Retype every line from the start of the entries below down to the line with "background rate of", both ends included; skip the pictures.

Extracted data
Content starts
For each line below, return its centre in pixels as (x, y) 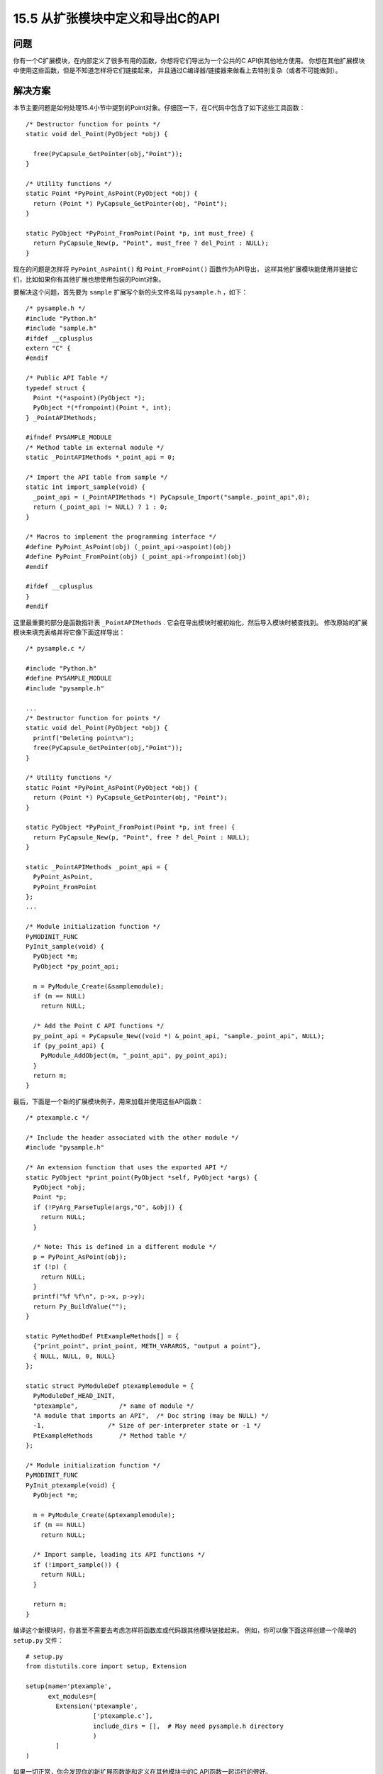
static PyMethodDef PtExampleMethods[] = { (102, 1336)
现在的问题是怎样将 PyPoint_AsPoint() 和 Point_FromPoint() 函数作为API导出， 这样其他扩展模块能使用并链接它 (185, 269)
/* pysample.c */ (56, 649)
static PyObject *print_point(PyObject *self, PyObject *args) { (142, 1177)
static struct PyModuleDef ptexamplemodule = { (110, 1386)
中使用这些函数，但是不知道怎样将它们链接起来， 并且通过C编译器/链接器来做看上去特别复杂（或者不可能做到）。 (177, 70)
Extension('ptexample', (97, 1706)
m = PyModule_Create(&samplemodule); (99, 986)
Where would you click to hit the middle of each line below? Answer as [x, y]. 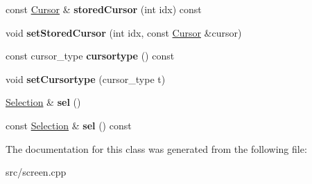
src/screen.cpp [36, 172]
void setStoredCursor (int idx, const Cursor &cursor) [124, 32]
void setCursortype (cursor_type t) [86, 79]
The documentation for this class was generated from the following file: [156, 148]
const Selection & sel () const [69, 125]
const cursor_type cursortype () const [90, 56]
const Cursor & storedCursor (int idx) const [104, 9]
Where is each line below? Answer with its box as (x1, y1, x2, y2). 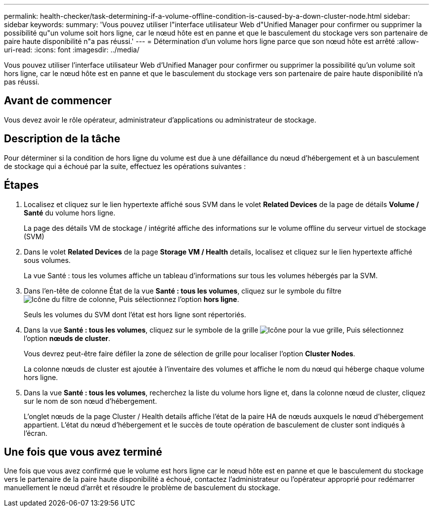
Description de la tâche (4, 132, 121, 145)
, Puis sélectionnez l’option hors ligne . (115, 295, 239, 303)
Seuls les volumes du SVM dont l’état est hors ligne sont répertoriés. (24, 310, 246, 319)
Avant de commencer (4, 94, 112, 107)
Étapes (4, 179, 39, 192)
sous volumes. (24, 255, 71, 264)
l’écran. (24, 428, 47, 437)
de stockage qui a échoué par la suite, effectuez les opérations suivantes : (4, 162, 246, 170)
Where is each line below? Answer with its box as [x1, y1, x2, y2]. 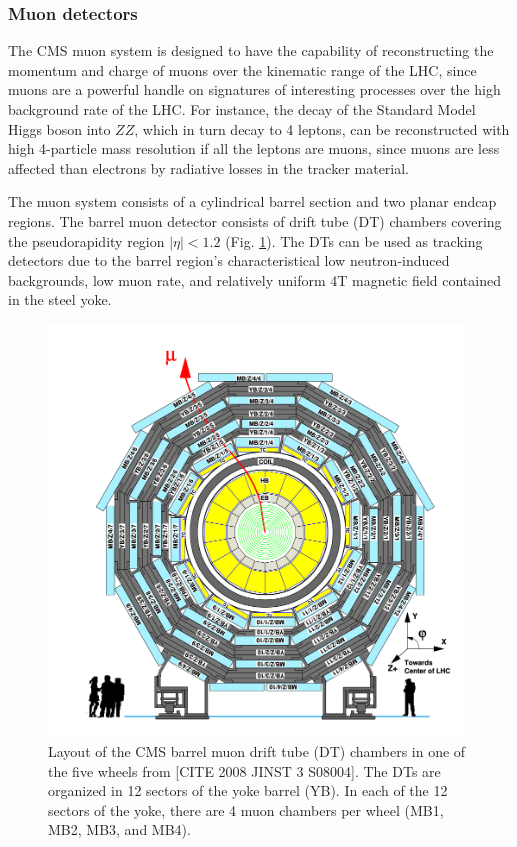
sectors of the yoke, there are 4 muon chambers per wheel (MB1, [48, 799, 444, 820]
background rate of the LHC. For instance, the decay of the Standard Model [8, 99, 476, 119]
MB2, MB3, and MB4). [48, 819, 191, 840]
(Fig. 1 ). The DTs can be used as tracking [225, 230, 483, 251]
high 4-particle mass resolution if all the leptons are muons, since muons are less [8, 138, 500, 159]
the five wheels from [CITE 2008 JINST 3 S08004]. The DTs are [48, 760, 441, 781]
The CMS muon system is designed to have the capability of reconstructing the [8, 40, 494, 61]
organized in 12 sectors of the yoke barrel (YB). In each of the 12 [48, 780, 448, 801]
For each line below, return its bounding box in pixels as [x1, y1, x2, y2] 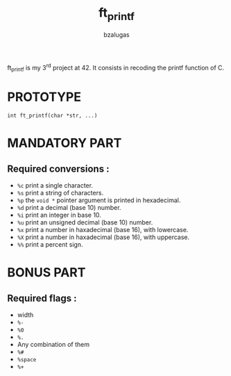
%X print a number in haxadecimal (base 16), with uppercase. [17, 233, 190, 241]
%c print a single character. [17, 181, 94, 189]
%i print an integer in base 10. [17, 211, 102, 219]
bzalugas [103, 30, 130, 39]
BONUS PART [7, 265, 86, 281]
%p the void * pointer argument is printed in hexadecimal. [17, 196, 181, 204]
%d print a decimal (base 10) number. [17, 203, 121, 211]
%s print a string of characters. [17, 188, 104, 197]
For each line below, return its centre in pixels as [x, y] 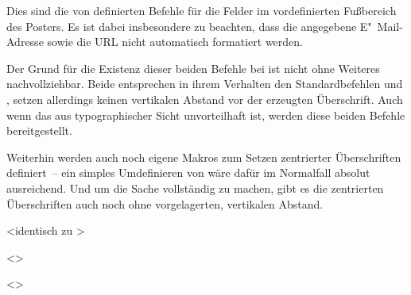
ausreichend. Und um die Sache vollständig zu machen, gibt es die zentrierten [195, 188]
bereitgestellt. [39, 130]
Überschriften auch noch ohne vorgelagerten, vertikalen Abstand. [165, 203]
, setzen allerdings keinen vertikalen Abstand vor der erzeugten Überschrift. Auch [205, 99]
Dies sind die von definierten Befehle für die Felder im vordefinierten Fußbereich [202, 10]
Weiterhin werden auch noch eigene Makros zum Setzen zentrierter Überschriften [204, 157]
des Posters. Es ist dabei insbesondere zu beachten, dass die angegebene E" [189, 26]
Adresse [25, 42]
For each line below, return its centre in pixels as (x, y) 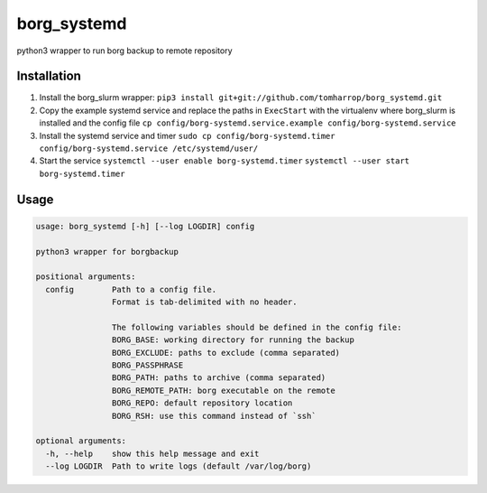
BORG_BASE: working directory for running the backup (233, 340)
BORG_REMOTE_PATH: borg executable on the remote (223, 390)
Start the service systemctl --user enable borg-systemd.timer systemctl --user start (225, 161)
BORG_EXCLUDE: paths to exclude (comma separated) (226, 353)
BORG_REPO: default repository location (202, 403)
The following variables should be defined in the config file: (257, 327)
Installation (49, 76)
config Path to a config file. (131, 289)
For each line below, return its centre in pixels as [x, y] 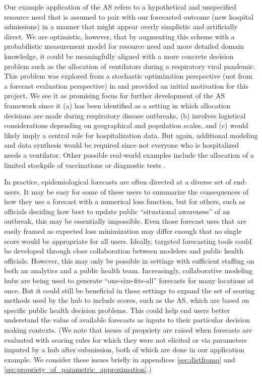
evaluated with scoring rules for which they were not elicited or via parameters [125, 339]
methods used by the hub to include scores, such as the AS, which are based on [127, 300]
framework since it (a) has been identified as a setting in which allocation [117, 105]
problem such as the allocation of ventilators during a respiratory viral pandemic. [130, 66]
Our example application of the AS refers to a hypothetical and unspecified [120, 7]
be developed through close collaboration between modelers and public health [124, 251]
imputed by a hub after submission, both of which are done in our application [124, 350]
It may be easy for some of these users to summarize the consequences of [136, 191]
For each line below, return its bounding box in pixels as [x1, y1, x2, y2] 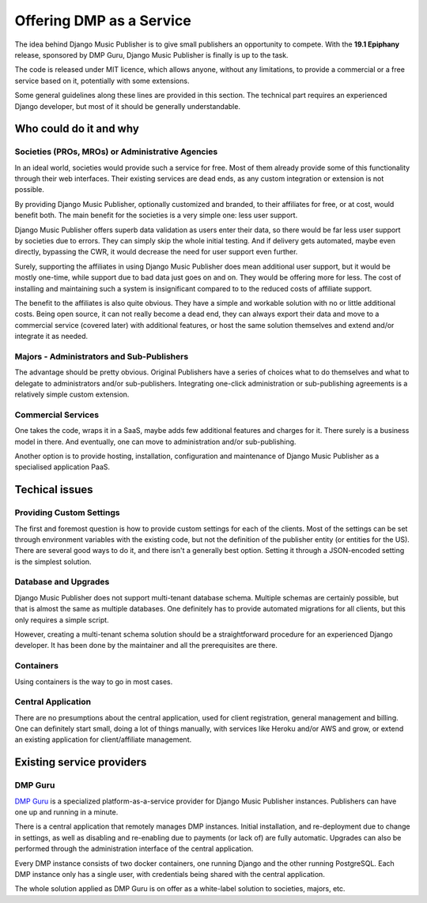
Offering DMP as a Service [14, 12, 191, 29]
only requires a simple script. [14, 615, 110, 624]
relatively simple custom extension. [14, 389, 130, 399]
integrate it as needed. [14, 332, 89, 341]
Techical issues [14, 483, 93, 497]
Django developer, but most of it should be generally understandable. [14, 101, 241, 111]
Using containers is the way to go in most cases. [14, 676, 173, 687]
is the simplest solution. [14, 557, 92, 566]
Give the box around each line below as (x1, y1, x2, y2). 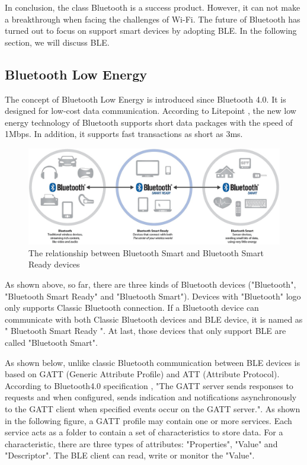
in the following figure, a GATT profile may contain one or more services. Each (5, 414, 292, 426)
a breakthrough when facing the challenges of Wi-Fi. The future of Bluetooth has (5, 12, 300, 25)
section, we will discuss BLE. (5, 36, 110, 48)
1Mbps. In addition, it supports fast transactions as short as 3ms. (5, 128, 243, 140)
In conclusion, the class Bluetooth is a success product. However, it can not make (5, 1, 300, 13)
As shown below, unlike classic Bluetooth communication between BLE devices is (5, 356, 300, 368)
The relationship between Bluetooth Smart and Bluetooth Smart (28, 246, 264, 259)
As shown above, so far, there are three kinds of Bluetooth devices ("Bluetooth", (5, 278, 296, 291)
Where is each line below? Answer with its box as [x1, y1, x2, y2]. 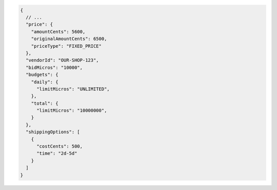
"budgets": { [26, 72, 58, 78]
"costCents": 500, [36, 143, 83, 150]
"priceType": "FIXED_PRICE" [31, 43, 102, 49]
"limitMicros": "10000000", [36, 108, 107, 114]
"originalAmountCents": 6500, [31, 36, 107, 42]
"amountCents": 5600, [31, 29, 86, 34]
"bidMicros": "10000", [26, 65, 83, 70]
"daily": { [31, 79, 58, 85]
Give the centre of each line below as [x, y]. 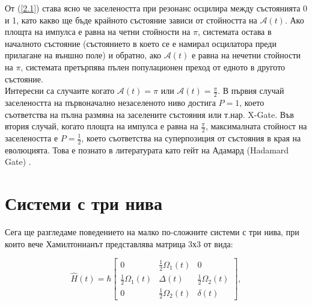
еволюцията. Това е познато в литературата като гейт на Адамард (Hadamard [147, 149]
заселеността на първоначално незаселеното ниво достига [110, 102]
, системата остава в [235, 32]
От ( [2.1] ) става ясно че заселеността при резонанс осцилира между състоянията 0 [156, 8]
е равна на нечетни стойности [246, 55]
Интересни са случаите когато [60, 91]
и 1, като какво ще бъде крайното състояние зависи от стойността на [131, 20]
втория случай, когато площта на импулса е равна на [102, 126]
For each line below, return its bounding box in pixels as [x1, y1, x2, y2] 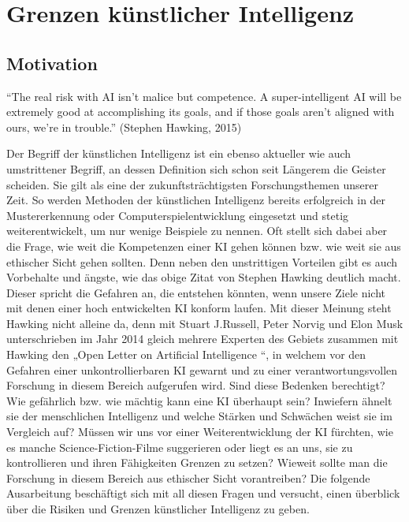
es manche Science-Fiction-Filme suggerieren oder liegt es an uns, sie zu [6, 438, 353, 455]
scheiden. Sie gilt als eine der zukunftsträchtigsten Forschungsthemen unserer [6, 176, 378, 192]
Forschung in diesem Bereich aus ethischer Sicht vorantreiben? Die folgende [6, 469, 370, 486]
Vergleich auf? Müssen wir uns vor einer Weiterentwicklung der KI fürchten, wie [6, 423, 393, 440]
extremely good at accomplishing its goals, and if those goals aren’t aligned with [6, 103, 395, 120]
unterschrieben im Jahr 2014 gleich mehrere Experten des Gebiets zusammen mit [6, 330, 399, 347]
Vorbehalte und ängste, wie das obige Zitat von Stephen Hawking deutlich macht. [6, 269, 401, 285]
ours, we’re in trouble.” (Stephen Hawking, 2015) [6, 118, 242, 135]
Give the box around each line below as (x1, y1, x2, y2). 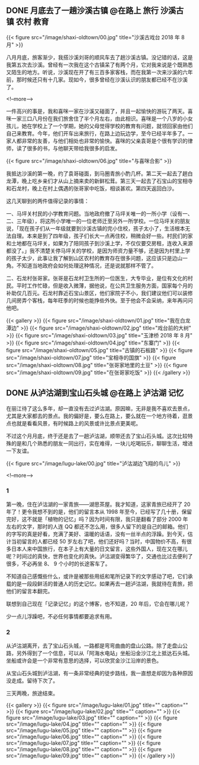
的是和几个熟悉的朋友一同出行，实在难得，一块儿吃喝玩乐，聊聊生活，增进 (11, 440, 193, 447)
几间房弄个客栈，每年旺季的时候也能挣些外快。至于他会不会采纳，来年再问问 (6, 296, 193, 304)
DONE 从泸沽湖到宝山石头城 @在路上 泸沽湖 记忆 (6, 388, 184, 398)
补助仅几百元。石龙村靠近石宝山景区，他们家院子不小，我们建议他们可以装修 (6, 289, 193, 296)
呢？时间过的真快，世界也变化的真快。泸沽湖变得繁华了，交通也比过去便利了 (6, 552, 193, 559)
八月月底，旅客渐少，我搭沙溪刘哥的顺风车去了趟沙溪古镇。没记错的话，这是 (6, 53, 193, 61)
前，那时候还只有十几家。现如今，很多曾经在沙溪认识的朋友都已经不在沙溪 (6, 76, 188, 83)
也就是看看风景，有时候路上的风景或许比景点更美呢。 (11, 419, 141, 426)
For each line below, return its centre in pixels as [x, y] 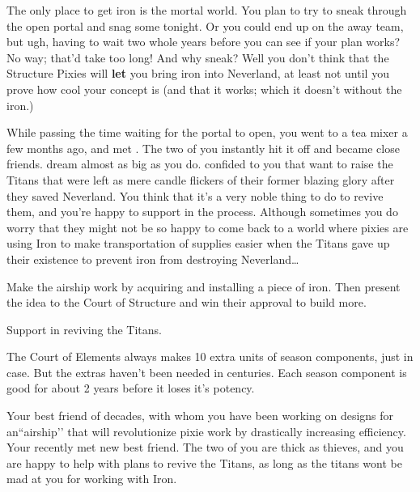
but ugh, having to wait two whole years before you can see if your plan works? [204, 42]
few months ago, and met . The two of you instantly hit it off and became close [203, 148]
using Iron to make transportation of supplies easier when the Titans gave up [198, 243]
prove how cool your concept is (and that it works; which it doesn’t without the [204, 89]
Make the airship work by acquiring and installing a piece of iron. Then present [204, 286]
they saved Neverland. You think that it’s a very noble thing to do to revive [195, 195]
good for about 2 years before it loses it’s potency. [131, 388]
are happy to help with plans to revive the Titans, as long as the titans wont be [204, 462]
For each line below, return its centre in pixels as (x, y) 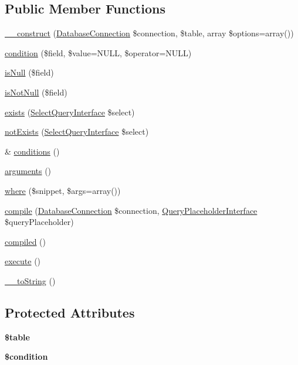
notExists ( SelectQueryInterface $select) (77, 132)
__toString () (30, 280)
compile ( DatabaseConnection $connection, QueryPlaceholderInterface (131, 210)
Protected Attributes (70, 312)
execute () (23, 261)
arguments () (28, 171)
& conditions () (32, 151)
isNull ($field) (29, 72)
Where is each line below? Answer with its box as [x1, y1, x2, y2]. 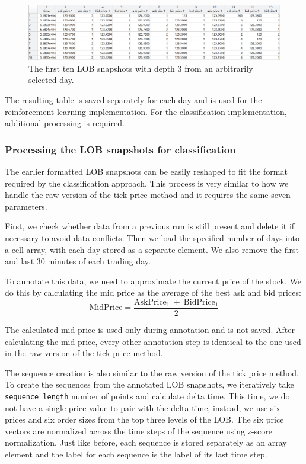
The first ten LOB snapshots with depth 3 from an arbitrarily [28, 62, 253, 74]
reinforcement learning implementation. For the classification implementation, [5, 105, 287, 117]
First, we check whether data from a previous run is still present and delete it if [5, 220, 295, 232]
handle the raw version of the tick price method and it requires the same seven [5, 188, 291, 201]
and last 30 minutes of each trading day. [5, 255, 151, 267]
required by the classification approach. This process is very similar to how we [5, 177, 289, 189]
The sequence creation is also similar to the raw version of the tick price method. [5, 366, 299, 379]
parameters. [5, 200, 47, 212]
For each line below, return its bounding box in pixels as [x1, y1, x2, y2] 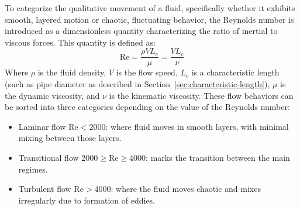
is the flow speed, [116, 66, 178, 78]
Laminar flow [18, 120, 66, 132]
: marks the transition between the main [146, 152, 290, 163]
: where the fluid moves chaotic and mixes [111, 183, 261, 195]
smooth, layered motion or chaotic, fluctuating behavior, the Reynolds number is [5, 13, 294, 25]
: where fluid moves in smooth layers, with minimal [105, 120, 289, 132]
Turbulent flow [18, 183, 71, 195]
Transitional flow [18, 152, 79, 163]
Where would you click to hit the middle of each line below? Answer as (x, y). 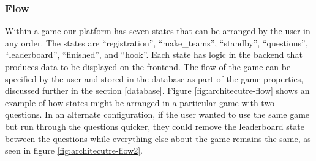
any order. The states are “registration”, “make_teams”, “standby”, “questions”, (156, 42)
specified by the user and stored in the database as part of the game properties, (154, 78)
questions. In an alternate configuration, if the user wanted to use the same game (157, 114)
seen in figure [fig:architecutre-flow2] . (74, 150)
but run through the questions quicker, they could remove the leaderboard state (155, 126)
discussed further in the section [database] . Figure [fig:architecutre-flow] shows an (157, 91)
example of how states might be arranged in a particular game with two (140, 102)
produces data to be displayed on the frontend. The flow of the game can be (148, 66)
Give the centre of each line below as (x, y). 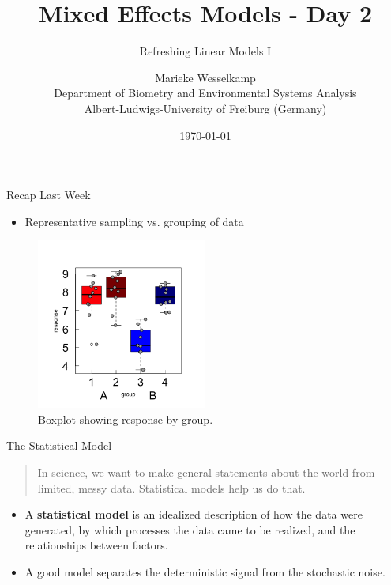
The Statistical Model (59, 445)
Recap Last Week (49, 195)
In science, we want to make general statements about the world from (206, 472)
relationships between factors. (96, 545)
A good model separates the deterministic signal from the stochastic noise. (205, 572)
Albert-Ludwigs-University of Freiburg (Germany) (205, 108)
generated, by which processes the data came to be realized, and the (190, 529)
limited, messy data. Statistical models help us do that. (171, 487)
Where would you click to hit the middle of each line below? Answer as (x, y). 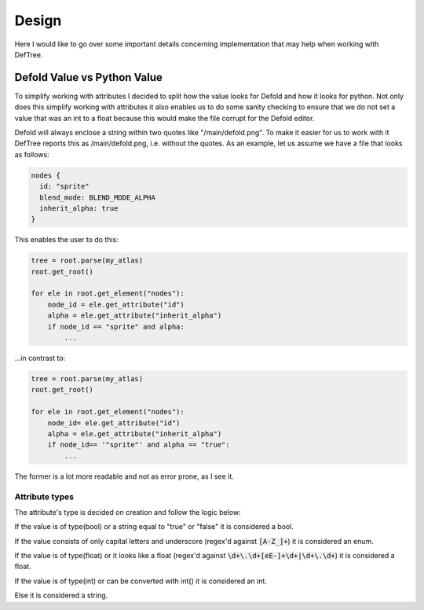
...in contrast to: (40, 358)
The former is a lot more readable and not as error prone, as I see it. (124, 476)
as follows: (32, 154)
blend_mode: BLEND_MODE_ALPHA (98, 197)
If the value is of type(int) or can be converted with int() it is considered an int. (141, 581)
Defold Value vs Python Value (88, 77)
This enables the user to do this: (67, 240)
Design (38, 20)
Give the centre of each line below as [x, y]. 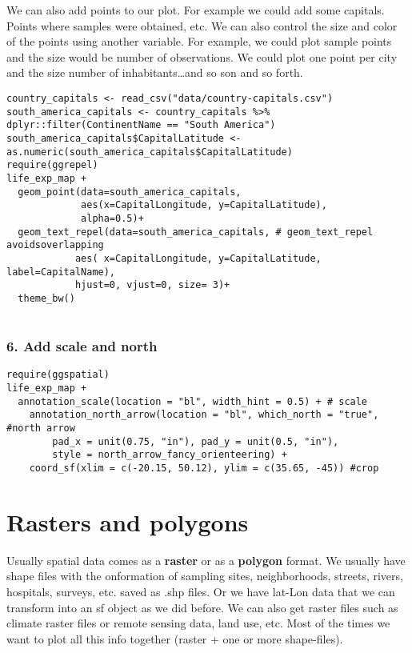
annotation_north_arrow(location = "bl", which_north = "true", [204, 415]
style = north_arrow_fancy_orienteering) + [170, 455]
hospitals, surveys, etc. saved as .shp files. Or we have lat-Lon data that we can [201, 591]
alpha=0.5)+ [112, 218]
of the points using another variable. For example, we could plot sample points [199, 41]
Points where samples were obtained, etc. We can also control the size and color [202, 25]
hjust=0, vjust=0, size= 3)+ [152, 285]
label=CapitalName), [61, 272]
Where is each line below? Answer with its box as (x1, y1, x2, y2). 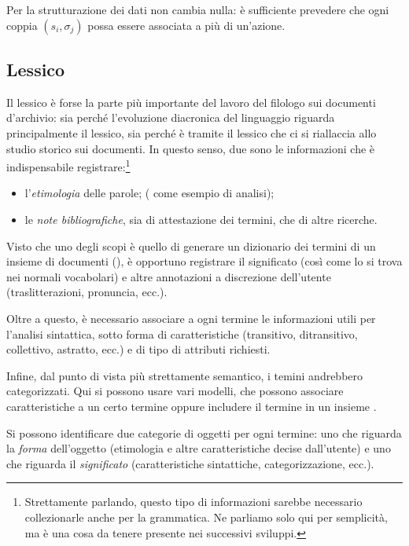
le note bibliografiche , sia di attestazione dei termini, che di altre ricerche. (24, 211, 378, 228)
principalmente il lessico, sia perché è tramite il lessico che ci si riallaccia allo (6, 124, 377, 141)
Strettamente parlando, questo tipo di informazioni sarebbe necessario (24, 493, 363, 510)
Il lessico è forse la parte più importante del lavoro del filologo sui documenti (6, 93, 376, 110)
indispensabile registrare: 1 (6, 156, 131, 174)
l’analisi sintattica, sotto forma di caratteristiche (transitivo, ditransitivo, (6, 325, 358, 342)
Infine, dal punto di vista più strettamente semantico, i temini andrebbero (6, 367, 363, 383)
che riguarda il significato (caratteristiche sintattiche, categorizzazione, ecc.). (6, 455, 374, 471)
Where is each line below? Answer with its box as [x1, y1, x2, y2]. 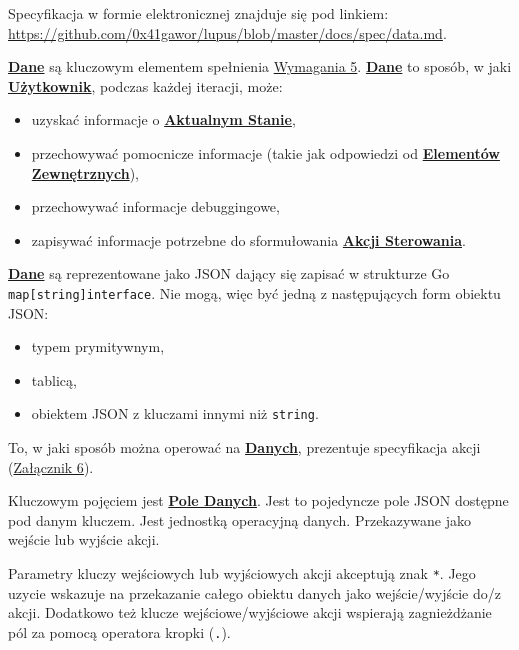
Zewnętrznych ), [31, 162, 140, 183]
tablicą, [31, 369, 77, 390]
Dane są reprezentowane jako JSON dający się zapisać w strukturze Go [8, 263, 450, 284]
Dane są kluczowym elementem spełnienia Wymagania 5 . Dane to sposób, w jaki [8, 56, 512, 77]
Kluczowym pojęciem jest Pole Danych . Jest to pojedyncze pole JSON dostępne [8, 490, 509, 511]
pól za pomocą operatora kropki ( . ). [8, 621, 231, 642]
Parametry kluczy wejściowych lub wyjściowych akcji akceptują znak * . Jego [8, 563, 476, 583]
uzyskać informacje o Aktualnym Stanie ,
Content ends
Written solution
For each line below, return its centre in pixels as (x, y) 
static PyMethodDef PtExampleMethods[] = { (102, 1336)
现在的问题是怎样将 PyPoint_AsPoint() 和 Point_FromPoint() 函数作为API导出， 这样其他扩展模块能使用并链接它 (185, 269)
/* pysample.c */ (56, 649)
static PyObject *print_point(PyObject *self, PyObject *args) { (142, 1177)
static struct PyModuleDef ptexamplemodule = { (110, 1386)
中使用这些函数，但是不知道怎样将它们链接起来， 并且通过C编译器/链接器来做看上去特别复杂（或者不可能做到）。 (177, 70)
Extension('ptexample', (97, 1706)
m = PyModule_Create(&samplemodule); (99, 986)
Where would you click to hit the middle of each line below? Answer as [x, y]. 
src/screen.cpp [36, 172]
void setStoredCursor (int idx, const Cursor &cursor) [124, 32]
void setCursortype (cursor_type t) [86, 79]
The documentation for this class was generated from the following file: [156, 148]
const Selection & sel () const [69, 125]
const cursor_type cursortype () const [90, 56]
const Cursor & storedCursor (int idx) const [104, 9]
Where is each line below? Answer with its box as (x1, y1, x2, y2). 
Description de la tâche (4, 132, 121, 145)
, Puis sélectionnez l’option hors ligne . (115, 295, 239, 303)
Seuls les volumes du SVM dont l’état est hors ligne sont répertoriés. (24, 310, 246, 319)
Avant de commencer (4, 94, 112, 107)
Étapes (4, 179, 39, 192)
sous volumes. (24, 255, 71, 264)
l’écran. (24, 428, 47, 437)
de stockage qui a échoué par la suite, effectuez les opérations suivantes : (4, 162, 246, 170)
Where is each line below? Answer with its box as [x1, y1, x2, y2]. 
sectors of the yoke, there are 4 muon chambers per wheel (MB1, [48, 799, 444, 820]
background rate of the LHC. For instance, the decay of the Standard Model [8, 99, 476, 119]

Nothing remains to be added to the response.